In an example embodiment, the measurement and data acquisition module 301 is configured to determine the electrical measurements in the microgrid. The communication module 303 is configured to report the electrical measurements to the microgrid controller. The communication module 303 is configured to receive commands from the microgrid controller. The commands may indicate the controllable circuit breaker circuitry to open a circuit breaker. Further, the commands may include instructions to wait for the synchronization conditions to be met between the two AC electric power systems and close the circuit breaker when the synchronization conditions are met.

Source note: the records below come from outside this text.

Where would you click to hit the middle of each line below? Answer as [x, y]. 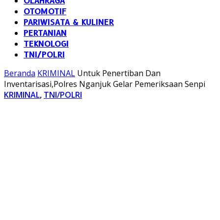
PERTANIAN [45, 33]
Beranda [20, 73]
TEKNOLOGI [46, 44]
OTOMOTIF [45, 12]
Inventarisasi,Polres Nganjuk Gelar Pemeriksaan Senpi [105, 84]
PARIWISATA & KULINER [69, 22]
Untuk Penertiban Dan [119, 73]

In a scenario, when there is failure detected in a neighboring grid connected to a microgrid, the communication module 303 is configured to send information indicative of a failure of the neighboring grid to a microgrid controller. For example, as shown in FIG. 1, the synchronous interface (SI) 108 is configured to report the failure of microgrid B to the microgrid controller 101a of microgrid A. For example, the SI 108 is configured to open the circuit breaker when there is a failure of the microgrid B. The SI 108 is configured to close the circuit breaker when the microgrid B is repaired after failure or when there is an initial setup of the connection of microgrid A with microgrid B. In one example, the circuit breaker can be of a single-phase or a three-phase.

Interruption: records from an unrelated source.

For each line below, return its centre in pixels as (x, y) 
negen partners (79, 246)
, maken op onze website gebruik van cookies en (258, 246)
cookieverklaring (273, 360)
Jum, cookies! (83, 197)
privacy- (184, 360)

FIG. 7 illustrates a sequence flow diagram 700 depicting a process flow for controlling distributed energy systems in real-time, in accordance with an embodiment of the invention. The sequence flow diagram 700 starts at 702.

At 702, a microgrid controller 101 transmits instructions to synchronous interfaces 108 and 118 to set up a connection of a microgrid with other neighboring grids. The instructions include information indicative of the synchronous interfaces 108 and 118 to wait for the synchronization conditions between the microgrid and the other neighboring grid to be met. The instructions further indicate the synchronous interfaces 108 and 118 to close a circuit breaker of the synchronous interfaces 108 and 118 when the synchronization conditions are met. The synchronization conditions indicate that the voltage, frequency, and phase of the two grids should be equal within predefined tolerance when the two grids are of a single phase. Further, the synchronization conditions include the sequences of the phases to coincide when the two grids are of three-phase.

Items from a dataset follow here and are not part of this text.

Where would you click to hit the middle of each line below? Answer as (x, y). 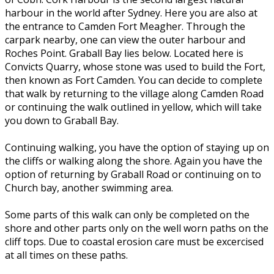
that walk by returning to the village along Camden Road (134, 94)
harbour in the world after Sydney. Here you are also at (131, 13)
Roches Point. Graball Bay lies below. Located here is (124, 54)
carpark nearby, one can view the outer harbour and (125, 40)
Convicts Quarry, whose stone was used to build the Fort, (135, 67)
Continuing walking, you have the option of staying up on (137, 148)
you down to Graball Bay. (62, 121)
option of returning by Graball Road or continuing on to (133, 175)

The synchronous interface is an electrical interface to connect two electric power systems (in this case two power grids). Any microgrid will have a nominal voltage and frequency for stable operation of the microgrid. The microgrid is energized by power generators connected to the microgrid, such as DERs, and other neighboring grids connected to the microgrid. When two grids are connected, there will be power flow between the grids.

At 704, the synchronous interfaces 108 and 118 determine whether the synchronization conditions are met between the two grids upon receiving instructions from the microgrid controller 101. For example, as shown in FIG. 1, the synchronous interface 108 determines whether the synchronization conditions are met between microgrid A and microgrid B upon receiving instructions from microgrid controller 101a.

At 706, the synchronous interfaces 108 and 118 close the circuit breaker upon determining that the synchronization conditions are met, thereby connecting the two grids with each other. By closing the circuit breaker, an electrical connection between the two grids is formed via the synchronous interface.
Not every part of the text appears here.